Stored items from a collection:
---*---

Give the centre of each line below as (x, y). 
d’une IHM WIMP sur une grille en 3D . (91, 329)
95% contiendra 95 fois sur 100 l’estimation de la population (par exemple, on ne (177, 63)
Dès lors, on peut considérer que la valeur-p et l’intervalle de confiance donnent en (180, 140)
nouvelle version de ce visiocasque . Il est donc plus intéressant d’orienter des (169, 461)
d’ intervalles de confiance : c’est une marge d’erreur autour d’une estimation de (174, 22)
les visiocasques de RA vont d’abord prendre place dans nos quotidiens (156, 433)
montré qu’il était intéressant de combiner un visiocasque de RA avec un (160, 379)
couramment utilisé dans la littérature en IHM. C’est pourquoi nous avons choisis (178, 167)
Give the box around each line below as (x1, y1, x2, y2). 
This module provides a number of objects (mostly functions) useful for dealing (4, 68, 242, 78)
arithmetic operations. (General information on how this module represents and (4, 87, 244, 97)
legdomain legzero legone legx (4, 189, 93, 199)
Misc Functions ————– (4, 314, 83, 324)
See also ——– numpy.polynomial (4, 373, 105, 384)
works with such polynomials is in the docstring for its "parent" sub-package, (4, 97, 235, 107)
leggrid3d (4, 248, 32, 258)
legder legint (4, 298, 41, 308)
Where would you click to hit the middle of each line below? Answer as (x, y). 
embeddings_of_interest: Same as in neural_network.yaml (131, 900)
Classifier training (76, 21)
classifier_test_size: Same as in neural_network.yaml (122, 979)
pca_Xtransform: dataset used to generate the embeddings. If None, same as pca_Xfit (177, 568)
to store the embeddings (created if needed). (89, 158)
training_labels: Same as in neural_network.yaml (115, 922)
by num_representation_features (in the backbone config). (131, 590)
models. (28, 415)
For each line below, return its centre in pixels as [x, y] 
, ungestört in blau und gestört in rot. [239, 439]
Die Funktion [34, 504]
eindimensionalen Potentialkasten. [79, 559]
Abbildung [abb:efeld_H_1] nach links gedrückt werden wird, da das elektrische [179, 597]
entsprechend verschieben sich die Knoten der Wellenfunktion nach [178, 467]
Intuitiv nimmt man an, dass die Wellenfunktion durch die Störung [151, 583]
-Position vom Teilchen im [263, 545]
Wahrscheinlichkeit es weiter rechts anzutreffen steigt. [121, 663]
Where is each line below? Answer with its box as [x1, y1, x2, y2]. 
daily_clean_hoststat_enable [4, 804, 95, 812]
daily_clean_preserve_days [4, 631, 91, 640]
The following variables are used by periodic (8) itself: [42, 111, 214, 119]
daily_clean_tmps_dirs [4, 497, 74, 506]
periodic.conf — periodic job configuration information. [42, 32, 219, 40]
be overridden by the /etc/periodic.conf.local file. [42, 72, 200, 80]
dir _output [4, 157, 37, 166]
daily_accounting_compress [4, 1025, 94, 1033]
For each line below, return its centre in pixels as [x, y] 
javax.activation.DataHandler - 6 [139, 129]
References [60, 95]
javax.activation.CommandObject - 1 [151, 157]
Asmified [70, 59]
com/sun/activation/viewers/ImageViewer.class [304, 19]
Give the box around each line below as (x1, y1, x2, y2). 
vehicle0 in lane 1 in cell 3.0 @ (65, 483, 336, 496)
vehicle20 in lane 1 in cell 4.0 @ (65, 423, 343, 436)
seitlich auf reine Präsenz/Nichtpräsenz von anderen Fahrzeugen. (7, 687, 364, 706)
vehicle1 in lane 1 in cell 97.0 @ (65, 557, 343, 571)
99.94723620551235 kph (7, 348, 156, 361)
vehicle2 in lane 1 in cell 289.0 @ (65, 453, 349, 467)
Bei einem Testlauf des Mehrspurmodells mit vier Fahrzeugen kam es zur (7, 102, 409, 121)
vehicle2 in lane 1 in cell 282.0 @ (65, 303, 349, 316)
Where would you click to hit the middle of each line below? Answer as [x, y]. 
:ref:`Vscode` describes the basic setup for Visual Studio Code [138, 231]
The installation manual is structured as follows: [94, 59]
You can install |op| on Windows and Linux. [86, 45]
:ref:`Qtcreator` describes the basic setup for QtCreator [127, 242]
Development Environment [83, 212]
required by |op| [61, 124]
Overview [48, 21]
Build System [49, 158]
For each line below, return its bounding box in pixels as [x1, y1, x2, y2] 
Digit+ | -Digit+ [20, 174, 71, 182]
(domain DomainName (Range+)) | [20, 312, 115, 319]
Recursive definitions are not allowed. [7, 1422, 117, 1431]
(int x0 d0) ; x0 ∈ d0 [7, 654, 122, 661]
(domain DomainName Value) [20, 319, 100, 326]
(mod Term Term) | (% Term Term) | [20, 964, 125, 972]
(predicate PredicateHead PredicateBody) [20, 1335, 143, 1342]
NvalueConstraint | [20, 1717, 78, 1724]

---*---

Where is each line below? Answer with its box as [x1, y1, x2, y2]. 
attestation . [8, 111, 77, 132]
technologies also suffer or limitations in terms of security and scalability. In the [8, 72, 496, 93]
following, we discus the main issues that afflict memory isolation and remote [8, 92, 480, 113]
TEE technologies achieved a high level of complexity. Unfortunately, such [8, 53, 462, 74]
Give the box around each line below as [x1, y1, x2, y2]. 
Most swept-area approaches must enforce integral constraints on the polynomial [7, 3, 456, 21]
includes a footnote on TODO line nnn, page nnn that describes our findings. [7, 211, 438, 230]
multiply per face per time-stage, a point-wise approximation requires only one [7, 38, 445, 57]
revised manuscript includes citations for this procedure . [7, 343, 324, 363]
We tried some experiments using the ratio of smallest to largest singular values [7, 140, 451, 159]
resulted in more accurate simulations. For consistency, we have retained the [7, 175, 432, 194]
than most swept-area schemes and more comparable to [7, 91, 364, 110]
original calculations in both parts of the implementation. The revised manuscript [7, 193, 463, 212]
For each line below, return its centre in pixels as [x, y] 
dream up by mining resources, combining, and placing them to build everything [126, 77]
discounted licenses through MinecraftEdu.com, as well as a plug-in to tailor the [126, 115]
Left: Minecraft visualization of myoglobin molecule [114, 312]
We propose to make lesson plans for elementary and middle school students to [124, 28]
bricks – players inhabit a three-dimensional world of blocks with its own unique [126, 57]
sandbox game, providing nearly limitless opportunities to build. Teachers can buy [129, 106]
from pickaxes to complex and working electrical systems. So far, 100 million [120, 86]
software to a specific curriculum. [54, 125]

---*---

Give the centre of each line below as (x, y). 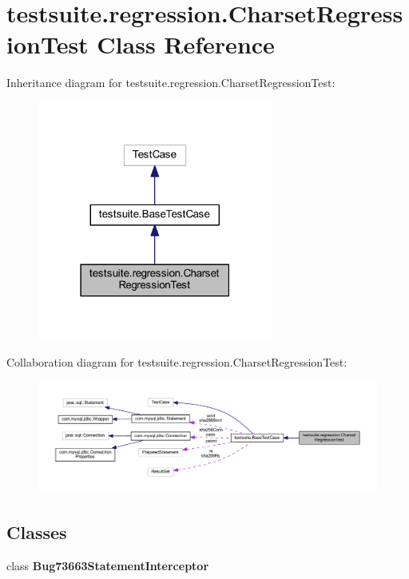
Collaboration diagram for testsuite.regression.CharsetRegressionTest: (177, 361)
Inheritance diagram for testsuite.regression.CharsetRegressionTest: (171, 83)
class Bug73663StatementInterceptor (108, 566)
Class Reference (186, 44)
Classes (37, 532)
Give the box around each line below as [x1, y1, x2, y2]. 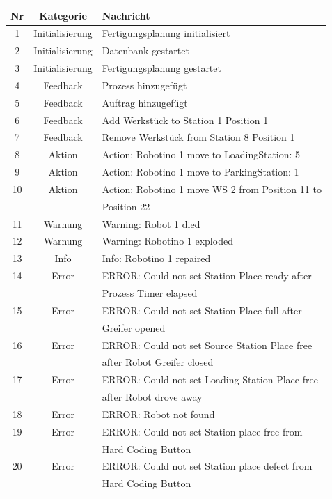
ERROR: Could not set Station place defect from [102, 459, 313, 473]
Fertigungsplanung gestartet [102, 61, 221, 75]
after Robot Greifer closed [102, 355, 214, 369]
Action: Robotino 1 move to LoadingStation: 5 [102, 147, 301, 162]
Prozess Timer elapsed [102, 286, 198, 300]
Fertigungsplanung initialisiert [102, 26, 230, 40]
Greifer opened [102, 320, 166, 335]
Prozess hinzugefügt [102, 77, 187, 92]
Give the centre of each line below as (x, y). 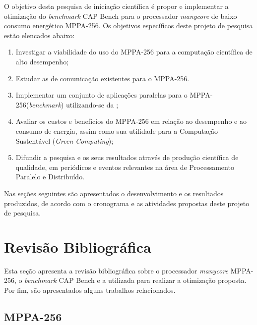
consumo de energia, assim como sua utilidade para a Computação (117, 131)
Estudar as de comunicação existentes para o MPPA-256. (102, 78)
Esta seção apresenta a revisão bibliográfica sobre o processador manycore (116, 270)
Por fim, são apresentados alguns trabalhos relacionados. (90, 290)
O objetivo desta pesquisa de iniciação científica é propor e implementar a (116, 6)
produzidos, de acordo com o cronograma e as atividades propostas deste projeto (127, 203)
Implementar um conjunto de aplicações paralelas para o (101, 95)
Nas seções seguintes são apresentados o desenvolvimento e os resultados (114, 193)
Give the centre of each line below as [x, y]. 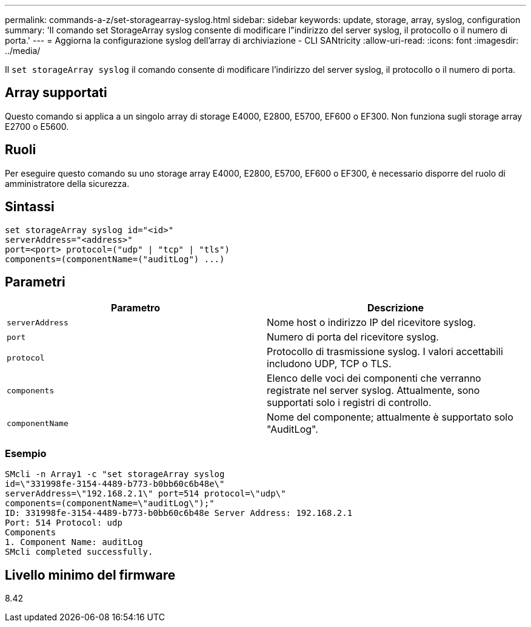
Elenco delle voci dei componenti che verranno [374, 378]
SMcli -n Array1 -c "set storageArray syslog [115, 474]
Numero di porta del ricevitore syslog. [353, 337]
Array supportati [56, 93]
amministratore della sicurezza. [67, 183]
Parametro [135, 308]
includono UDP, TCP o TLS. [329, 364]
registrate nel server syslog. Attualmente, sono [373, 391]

---*---

Among the entries above, locate the lines containing "daily_clean_hoststat_enable [4, 804, 95, 812]" and "You can install", and transcribe exactly those two lines and all lines between.

daily_clean_hoststat_enable [4, 804, 95, 812]
daily_clean_preserve_days [4, 631, 91, 640]
The following variables are used by periodic (8) itself: [42, 111, 214, 119]
daily_clean_tmps_dirs [4, 497, 74, 506]
periodic.conf — periodic job configuration information. [42, 32, 219, 40]
be overridden by the /etc/periodic.conf.local file. [42, 72, 200, 80]
dir _output [4, 157, 37, 166]
daily_accounting_compress [4, 1025, 94, 1033]
For each line below, return its centre in pixels as [x, y] 
javax.activation.DataHandler - 6 [139, 129]
References [60, 95]
javax.activation.CommandObject - 1 [151, 157]
Asmified [70, 59]
com/sun/activation/viewers/ImageViewer.class [304, 19]
Give the box around each line below as (x1, y1, x2, y2). 
vehicle0 in lane 1 in cell 3.0 @ (65, 483, 336, 496)
vehicle20 in lane 1 in cell 4.0 @ (65, 423, 343, 436)
seitlich auf reine Präsenz/Nichtpräsenz von anderen Fahrzeugen. (7, 687, 364, 706)
vehicle1 in lane 1 in cell 97.0 @ (65, 557, 343, 571)
99.94723620551235 kph (7, 348, 156, 361)
vehicle2 in lane 1 in cell 289.0 @ (65, 453, 349, 467)
Bei einem Testlauf des Mehrspurmodells mit vier Fahrzeugen kam es zur (7, 102, 409, 121)
vehicle2 in lane 1 in cell 282.0 @ (65, 303, 349, 316)
Where would you click to hit the middle of each line below? Answer as [x, y]. 
:ref:`Vscode` describes the basic setup for Visual Studio Code [138, 231]
The installation manual is structured as follows: [94, 59]
You can install |op| on Windows and Linux. [86, 45]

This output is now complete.